Même avis pour Mohamed-Amine : « je pense qu’il en résulte d’un dédain envers ceux qui les ont stigmatisés par le passé, et donc la non-volonté de s’impliquer dans un combat qui n’est pas le ‘leur’. » La peur de manifester reste d’actualité au vu de la multiplication des violences policières durant les mobilisations. Une crainte cultivée par le traitement répressif que les banlieusards connaissent si bien : « Les forces de l’ordre seront plus brutales sur les coups de matraque contre un jeune en survet’ Lacoste, on le sait parfaitement » ajoute Wahib. « J’alerte sur les réseaux sociaux concernant les dangers des manifestations, les déroulements des gardes vues et les droits que l’on a face aux forces de l’ordre. » explique Lauren. « En tant que jeunes de banlieue, on  y est (bizarrement) plus confrontés. On doit se préparer pour manifester et se mettre en condition pour éviter le pire. »

Manifester un privilège économique mais aussi géographique

Se déclarer gréviste et pouvoir manifester n’est pas donné à tout le monde. A fortiori dans les quartiers populaires. Là où la précarité fait encore des ravages, manquer une journée de travail et perdre un jour de salaire, c’est prendre un risque pour la fin du mois. Pendant que les hausses des prix continuent avec une inflation galopante, les habitants des banlieues continuent de se tuer à la tâche pour subvenir à leurs besoins. Ces mains qui construisent, qui ramassent les déchets à l’aube, qui passent les achats derrière des caisses à répétition, sont déjà fatiguées. « Mon père est technicien de maintenance, il multiplie les opérations du dos.
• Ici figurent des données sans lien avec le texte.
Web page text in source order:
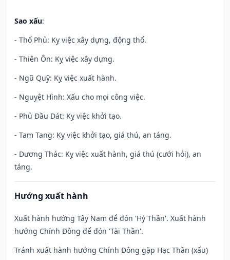
Sao xấu:
- Thổ Phủ: Kỵ việc xây dựng, động thổ.
- Thiên Ôn: Kỵ việc xây dựng.
- Ngũ Quỹ: Kỵ việc xuất hành.
- Nguyệt Hình: Xấu cho mọi công việc.
- Phủ Đầu Dát: Kỵ việc khởi tạo.
- Tam Tang: Kỵ việc khởi tạo, giá thú, an táng.
- Dương Thác: Kỵ việc xuất hành, giá thú (cưới hỏi), an
táng.
Hướng xuất hành
Xuất hành hướng Tây Nam để đón 'Hỷ Thần'. Xuất hành
hướng Chính Đông để đón 'Tài Thần'.
Tránh xuất hành hướng Chính Đông gặp Hạc Thần (xấu)

À son âge avancé et dans son état, c’est inconcevable qu’il travaille encore plus longtemps », confie Mohamed-Amine.

« Je n’ai pas pu participer à tous les mouvements de grève organisés sur Paris. Alors, les jours de grèves des transports, tu es juste coincé dans ta banlieue si tu n’es pas véhiculé. »
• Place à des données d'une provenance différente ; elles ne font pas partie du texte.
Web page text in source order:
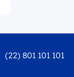
(22) 801 101 101
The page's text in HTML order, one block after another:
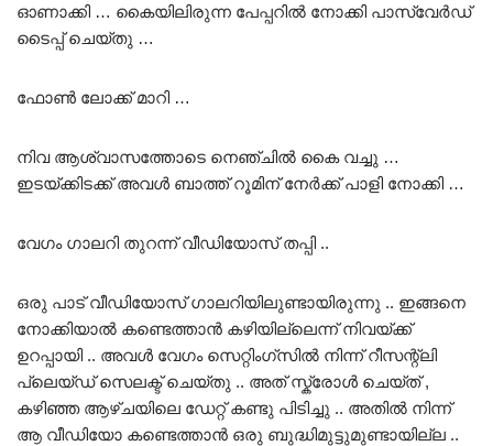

À ces métiers pénibles et fatigants, qu’on ne regarde pas et qui tiennent pourtant la France à bout de force, s’ajoute une problématique géographique. De l’autre côté du périphérique, les transports ne facilitent pas l’accès à la capitale pour les banlieusards. « Je n’ai pas pu participer à tous les mouvements de grève organisés sur Paris », raconte Lauren. « Habituellement, pour rejoindre la Gare de Nord depuis Fosses, il faut compter une bonne heure en RER D. Alors, les jours de grèves des transports, tu es juste coincé dans ta banlieue si tu n’es pas véhiculé. » Il est tout de même possible de passer outre cette distance d’après Mohamed-Amine : « si manifester n’est pas possible, d’autre moyens le sont : témoigner, participer aux caisses de grèves… ».
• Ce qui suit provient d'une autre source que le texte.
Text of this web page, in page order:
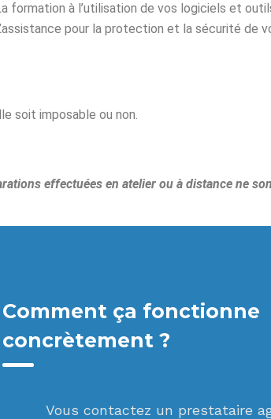
formation à l’utilisation de vos logiciels et
pour la protection et la sécurité de
soit imposable ou non.
effectuées en atelier ou à distance ne
Comment ça fonctionne
concrètement ?
Vous contactez un prestataire
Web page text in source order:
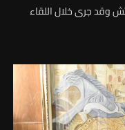
وقد جرى خلال اللقاء
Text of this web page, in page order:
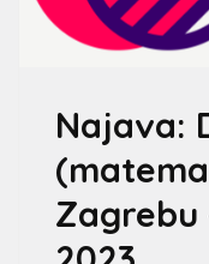
Najava:
Zagrebu
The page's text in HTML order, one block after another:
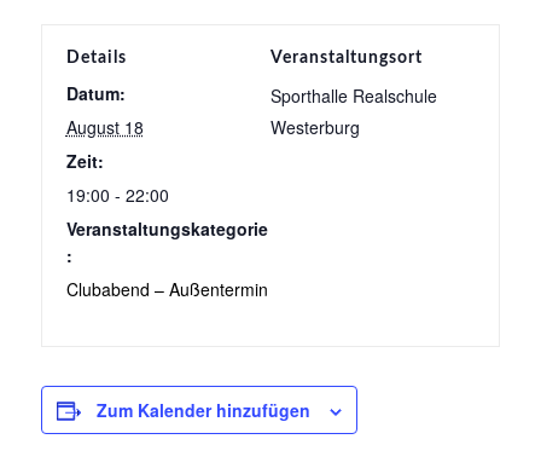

« Où sont les banlieues ? » se questionnait Pascal Praud. Elles sont partout. Elles triment, elles s’organisent et elles manifestent chez elles et à Paris. Comme dans les Yvelines, à Mantes-la-Jolie, où des mobilisations de grévistes se retrouvent localement pour rejoindre ensuite les cortèges parisiens. Quand l’animateur explique que « la France des banlieues ne se mobilise jamais sur les causes politiques », on a affaire à l’expression d’un mépris de classe continuel envers tous les combats sociaux menés au sein des quartiers populaires depuis des décennies.

La distinction émise entre la France dite “blanche” et celle des banlieues, qui serait uniquement composées d’habitants issus de l’immigration, est d’ailleurs un énième raccourci raciste. Dangereux de surcroît, dire que la France des banlieues est forcément non-blanche, représente aussi un moyen pour diviser et mieux stigmatiser des populations. Comme les téléspectateurs de Praud, les banlieusards sont concernés par la réformes. Ils sont jeunes, entrepreneurs, au chômage, en maison de retraite, dans les hôpitaux, à l’usine ou en manifestation. Les banlieues, ce sont des RER et des Transiliens, des cités HLM, des résidences privées et des zones pavillonnaires. Et leurs habitants partagent tous le même souhait que le reste du pays et se battent quotidiennement pour vivre plus dignement ensemble.